Street in San Francisco, California

Lombard Street is an east–west street in San Francisco, California, that has a steep, one-block section with eight hairpin turns. The street stretches from The Presidio east to The Embarcadero (with a gap on Telegraph Hill). Most of Lombard Street's western segment is a major thoroughfare designated as part of U.S. Route 101. The one-block section, claimed to be "the crookedest street in the world", is located along the eastern segment in the Russian Hill neighborhood. It is a major tourist attraction, receiving around two million visitors per year and up to 17,000 per day on busy summer weekends, as of 2015.

San Francisco surveyor Jasper O'Farrell named the road after Lombard Street in Philadelphia.

==Route description==
Lombard Street's west end is at Presidio Boulevard inside the Presidio; it then heads east through the Cow Hollow neighborhood. For 12 blocks, between Broderick Street and Van Ness Avenue, it is an arterial road that is co-signed as U.S. Route 101. Lombard Street continues through the Russian Hill neighborhood and to the Telegraph Hill neighborhood. At Telegraph Hill it turns south, becoming Telegraph Hill Boulevard to Pioneer Park and Coit Tower. Lombard Street starts again at Winthrop Street and ends at The Embarcadero as a collector road.
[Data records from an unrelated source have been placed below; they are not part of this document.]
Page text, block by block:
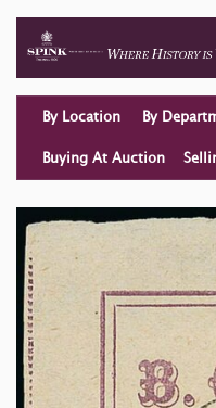
By Location By
Buying At Auction
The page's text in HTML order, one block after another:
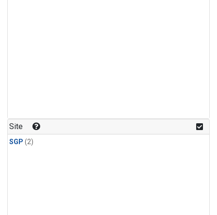
Site
SGP (2)
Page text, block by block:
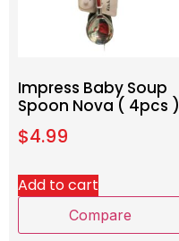
Impress Baby Soup
Spoon Nova ( 4pcs )
$4.99
Add to cart
Compare
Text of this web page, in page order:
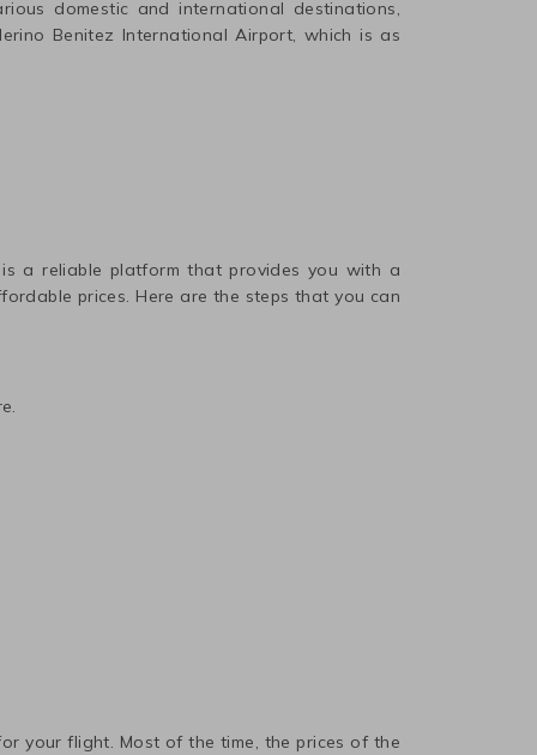
domestic and international destinations,
Benitez International Airport, which is as
a reliable platform that provides you with a
prices. Here are the steps that you can
your flight. Most of the time, the prices of the
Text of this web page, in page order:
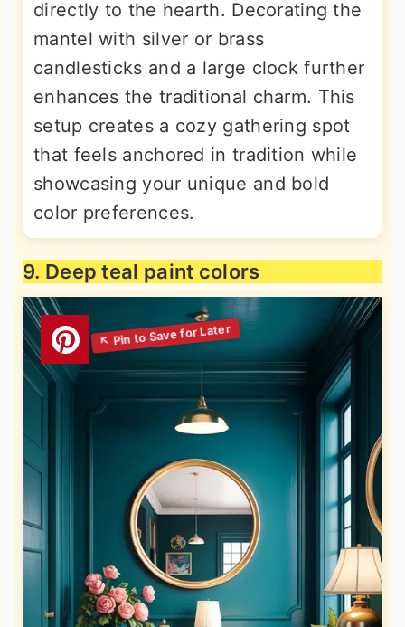
directly to the hearth. Decorating the
mantel with silver or brass
candlesticks and a large clock further
enhances the traditional charm. This
setup creates a cozy gathering spot
that feels anchored in tradition while
showcasing your unique and bold
color preferences.
9. Deep teal paint colors
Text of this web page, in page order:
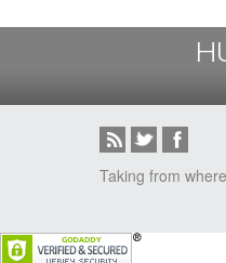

A one-way block on Russian Hill between Hyde and Leavenworth streets has eight sharp turns, which are said to make it the most crooked street in the world. The design, first suggested by property owner Carl Henry and built in 1922, was intended to reduce the hill's natural 27 percent grade, which was too steep for most vehicles. The crooked block is about 600 ft long (412.5 ft straight line), is one-way (downhill) and is paved with red bricks. The sign at the top recommends 5 mph.

The segment normally sees around 250 vehicles per hour, with average daily traffic reaching 2,630 vehicles in 2013. During peak times, vehicles have to wait up to 20 minutes to enter the Crooked Street segment, in a queue that can reach Van Ness Avenue.
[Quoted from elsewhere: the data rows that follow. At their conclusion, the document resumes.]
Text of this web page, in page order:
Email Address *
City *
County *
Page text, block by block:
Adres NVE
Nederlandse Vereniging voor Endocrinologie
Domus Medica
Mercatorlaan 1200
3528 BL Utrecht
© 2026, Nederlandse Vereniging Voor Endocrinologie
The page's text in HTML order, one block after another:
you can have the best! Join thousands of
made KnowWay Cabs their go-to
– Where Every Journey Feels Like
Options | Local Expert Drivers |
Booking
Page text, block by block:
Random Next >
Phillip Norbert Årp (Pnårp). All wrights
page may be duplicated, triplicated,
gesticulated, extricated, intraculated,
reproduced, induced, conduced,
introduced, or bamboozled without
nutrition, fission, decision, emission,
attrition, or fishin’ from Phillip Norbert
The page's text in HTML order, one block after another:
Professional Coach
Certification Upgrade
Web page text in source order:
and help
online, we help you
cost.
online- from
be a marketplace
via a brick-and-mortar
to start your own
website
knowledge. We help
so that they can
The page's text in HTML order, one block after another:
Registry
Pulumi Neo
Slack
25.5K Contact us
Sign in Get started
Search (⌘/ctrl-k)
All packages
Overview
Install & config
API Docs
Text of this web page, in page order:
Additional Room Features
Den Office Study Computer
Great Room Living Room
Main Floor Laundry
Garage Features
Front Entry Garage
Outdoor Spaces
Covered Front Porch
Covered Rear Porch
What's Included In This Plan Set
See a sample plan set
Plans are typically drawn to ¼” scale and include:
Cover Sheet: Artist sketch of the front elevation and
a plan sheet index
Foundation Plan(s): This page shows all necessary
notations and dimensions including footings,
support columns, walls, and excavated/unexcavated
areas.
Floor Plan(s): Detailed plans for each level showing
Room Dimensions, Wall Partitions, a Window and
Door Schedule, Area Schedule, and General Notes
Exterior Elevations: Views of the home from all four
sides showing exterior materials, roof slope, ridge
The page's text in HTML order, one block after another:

The Powell-Hyde cable car stops at the top of the block on Hyde Street.

By 2017, the area around the curved segment had become a hot-spot of what has been described as "San Francisco's car break-in epidemic." This may in part have been due to its heavy traffic and association with tourism.

The Academy of Art University owns and operates a building called Star Hall on the street for housing purposes.

Past residents of Lombard Street include Rowena Meeks Abdy, an early California painter who worked in the style of Impressionism.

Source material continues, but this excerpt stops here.